EXERCISE:
Going through the material below, please gather all lines with the word "project" in them.
╭──
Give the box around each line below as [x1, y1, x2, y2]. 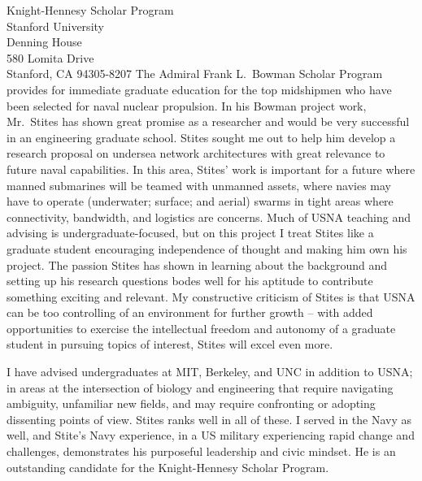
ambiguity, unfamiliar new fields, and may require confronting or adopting [7, 395, 376, 412]
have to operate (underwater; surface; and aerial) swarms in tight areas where [7, 193, 394, 210]
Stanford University [7, 17, 104, 34]
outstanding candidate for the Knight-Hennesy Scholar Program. [7, 458, 329, 475]
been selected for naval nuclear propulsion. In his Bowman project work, [7, 97, 367, 114]
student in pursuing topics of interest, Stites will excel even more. [7, 336, 333, 353]
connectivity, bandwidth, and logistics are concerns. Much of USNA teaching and [7, 208, 411, 225]
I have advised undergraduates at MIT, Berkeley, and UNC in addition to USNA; [7, 363, 413, 380]
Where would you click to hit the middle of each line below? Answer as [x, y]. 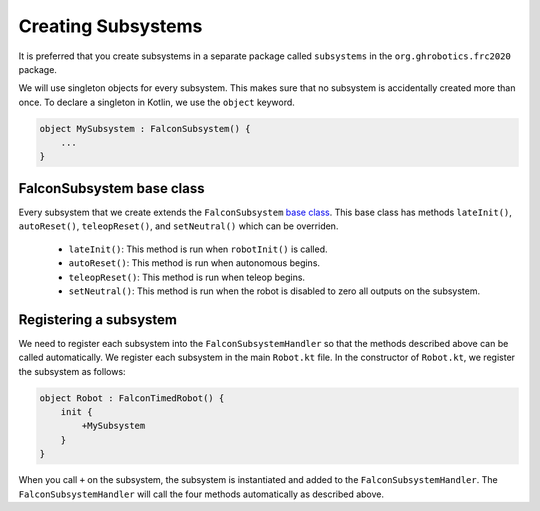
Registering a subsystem [97, 319]
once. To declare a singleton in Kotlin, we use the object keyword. [156, 102]
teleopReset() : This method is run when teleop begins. [186, 277]
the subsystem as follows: [72, 371]
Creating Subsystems [110, 26]
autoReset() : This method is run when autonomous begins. [194, 263]
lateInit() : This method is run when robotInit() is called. [198, 249]
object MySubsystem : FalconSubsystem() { [145, 128]
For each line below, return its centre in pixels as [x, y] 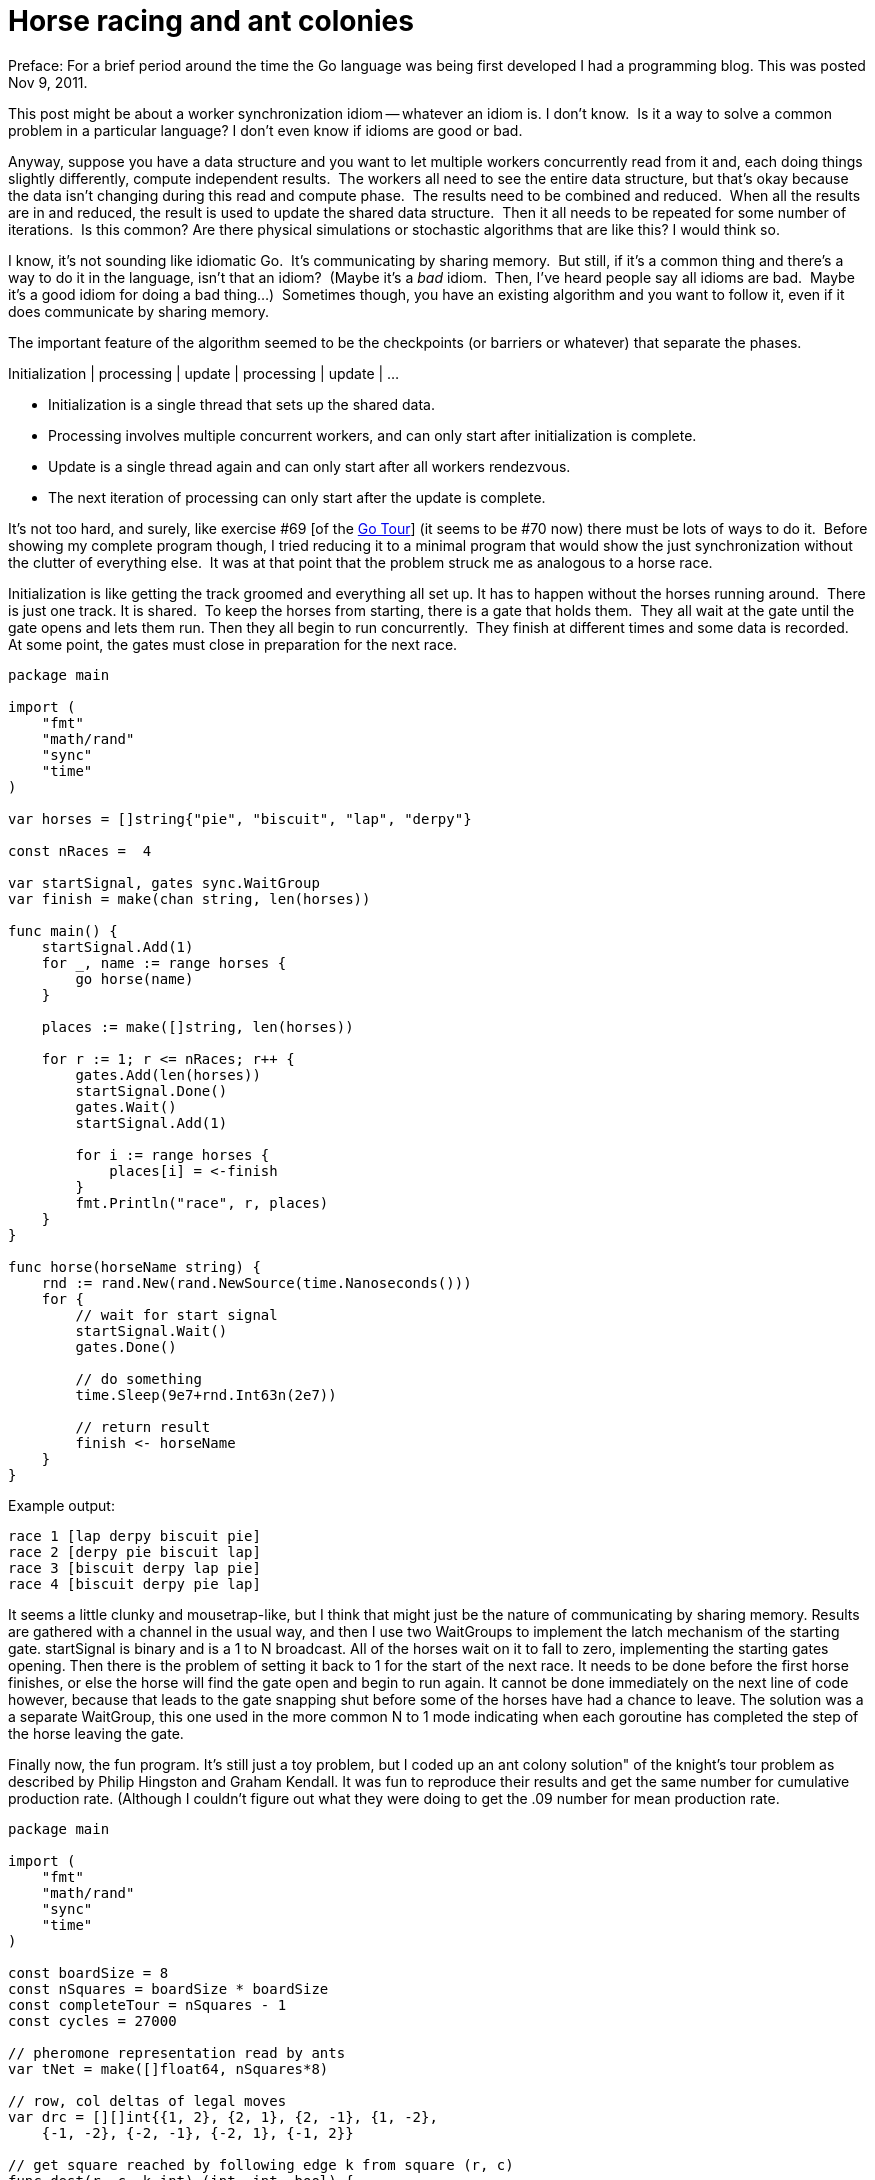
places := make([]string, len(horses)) [197, 1026]
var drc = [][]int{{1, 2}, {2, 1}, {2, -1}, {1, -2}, [223, 2116]
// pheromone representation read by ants [177, 2052]
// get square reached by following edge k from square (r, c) [261, 2164]
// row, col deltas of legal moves [147, 2100]
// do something [138, 1378]
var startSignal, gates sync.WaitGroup [164, 882]
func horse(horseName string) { [134, 1266]
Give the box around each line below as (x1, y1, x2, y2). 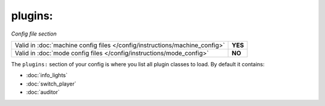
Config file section (11, 30, 57, 37)
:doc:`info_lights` (26, 72, 68, 79)
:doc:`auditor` (26, 89, 60, 96)
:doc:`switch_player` (26, 80, 76, 87)
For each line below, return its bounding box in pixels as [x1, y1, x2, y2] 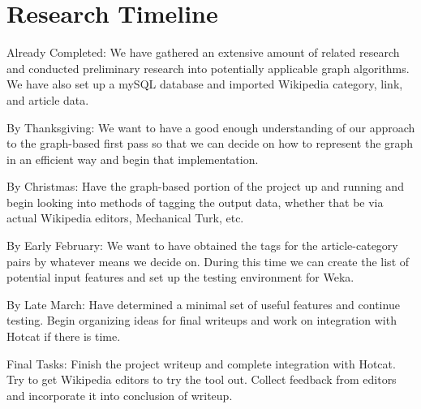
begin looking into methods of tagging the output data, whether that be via [6, 193, 384, 210]
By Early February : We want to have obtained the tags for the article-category [6, 237, 398, 254]
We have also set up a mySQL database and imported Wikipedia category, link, [6, 75, 403, 93]
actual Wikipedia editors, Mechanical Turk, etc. [6, 209, 244, 226]
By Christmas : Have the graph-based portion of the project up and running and [6, 178, 404, 195]
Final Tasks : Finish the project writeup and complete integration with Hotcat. [6, 355, 396, 372]
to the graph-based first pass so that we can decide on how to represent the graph [6, 135, 414, 152]
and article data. [6, 91, 89, 108]
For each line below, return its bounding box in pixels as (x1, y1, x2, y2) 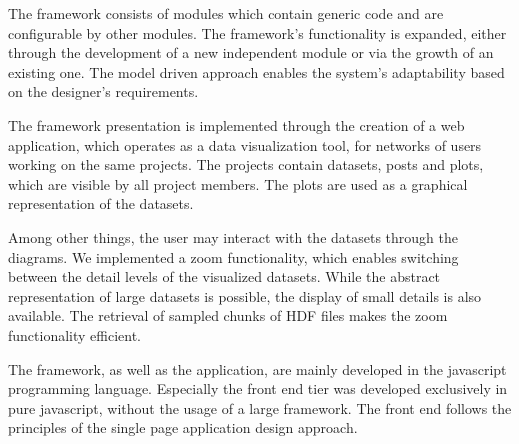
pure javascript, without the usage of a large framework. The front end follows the (8, 397, 512, 418)
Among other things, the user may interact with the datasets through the (8, 226, 459, 247)
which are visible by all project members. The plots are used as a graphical (8, 173, 468, 194)
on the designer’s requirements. (8, 81, 199, 102)
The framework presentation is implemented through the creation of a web (8, 114, 465, 135)
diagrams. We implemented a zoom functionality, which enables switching (8, 246, 459, 267)
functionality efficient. (8, 324, 142, 345)
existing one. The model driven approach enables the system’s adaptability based (8, 61, 505, 82)
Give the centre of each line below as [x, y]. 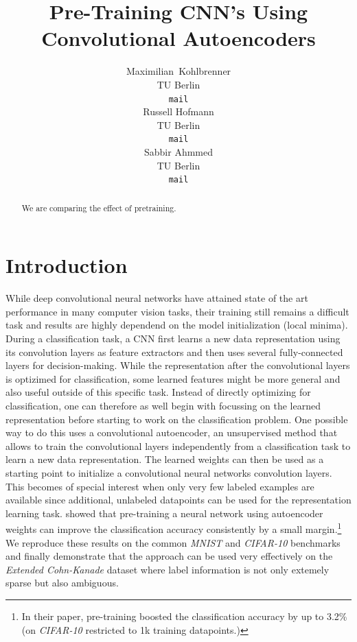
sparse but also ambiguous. [62, 583]
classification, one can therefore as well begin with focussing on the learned [163, 405]
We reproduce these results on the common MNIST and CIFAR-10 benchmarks [173, 542]
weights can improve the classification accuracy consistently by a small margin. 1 [174, 528]
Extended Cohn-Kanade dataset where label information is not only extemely [168, 569]
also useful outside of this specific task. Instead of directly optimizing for [158, 392]
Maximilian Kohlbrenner [178, 71]
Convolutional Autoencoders [178, 38]
╰──
RESPONSE TO THIS EXERCISE:
been selected for naval nuclear propulsion. In his Bowman project work, [7, 97, 367, 114]
By Christmas : Have the graph-based portion of the project up and running and [6, 178, 404, 195]
Final Tasks : Finish the project writeup and complete integration with Hotcat. [6, 355, 396, 372]
which are visible by all project members. The plots are used as a graphical (8, 173, 468, 194)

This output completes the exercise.